Él extrajo del bolsillo el rollo de alambre, desenrolló un trozo,
midió, cortó
con
su navaja, retorció uno de los extremos, calculó alturas, lo
afianzó a una rama
sólidamente,
ensayó la resistencia y, pasando al otro lado, probó si había rama
que
permitiese
tender el hilo metálico recto al través del camino. Mientras
practicaba estas
operaciones,
atendía, no fuera que pasase alguien y le viese.
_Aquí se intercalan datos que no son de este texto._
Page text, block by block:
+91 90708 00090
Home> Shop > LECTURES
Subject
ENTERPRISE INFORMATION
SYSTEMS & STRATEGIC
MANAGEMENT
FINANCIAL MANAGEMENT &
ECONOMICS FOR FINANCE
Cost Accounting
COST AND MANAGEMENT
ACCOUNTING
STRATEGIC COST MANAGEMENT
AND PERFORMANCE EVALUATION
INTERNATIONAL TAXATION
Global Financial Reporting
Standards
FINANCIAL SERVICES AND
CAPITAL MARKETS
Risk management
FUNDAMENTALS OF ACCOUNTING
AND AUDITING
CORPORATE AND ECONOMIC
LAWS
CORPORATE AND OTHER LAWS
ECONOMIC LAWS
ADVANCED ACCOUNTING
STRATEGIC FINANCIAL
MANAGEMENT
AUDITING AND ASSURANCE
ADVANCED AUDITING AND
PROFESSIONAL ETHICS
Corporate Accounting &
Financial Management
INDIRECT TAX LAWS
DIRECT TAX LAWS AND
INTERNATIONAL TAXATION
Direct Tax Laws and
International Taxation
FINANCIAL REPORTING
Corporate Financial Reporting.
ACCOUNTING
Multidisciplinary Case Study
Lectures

Nadie: la carretera
desierta;
por
allí solo se iba a Sandías y al pazo de don Roberto... Por
precaución, sin embargo,
Jácome
no sujetó el otro cabo del alambre. Tiempo tenía. Con él agarrado
se tumbó en
el
pequeño resalte de la cuneta, y pegó la oreja a la tierra lisa,
aguardando. Dos veces
saltó
y se ocultó en la maleza: eran transeúntes, «gente de a caballo»,
un cura, una
pareja
a estilo de Portugal, hombre y mujer sobre una misma yegua, apretados
y
contentos.
La tarde caía, el rocío enfriaba y escarchaba la hierba, enmudecían
los
pájaros
o piaban débilmente. Un sordo trueno, lejano, llenó con su mate
redoblar el oído
del
contrabandista. Ágil, con la precisión de movimientos del
impulsivo, se incorporó,
amarró
firme el otro cabo a la rama y se agachó entre el brabádigo espeso.
Si se
descuida,
¡careta! El trueno ya se venía encima, resollante y amenazador.
¡Taaf!
Mansegura
vio distintamente, un segundo, al señorito, su gorra blanca, su
rostro guapo,
desfigurado
por los anteojos negros... «¡Ahora!», pensó. El rostro guapo se
tambaleó
violentamente,
como cabeza de muñeco que se desencola; un alarido se ahogó en la
catarata
de sangre... Fue instantáneo; el automóvil, loco y sin dirección,
corrió a
despeñarse
por la pendiente, arrastrando a su dueño, a quien el alambre había
degollado,
con
la misma prontitud y limpieza que pudiera la mejor navaja de
barbería...
Y
Mansegura, después de cerciorarse de que el señorito quedaba bien
amañado, se entró
en
el pinar, recobró su escopeta, echó una mirada de dolor y de
triunfo a Sendiño, que
parecía
dormir, y dejando el camino real, se perdió en los montes, por
atajos de él
conocidos,
en dirección de la frontera portuguesa.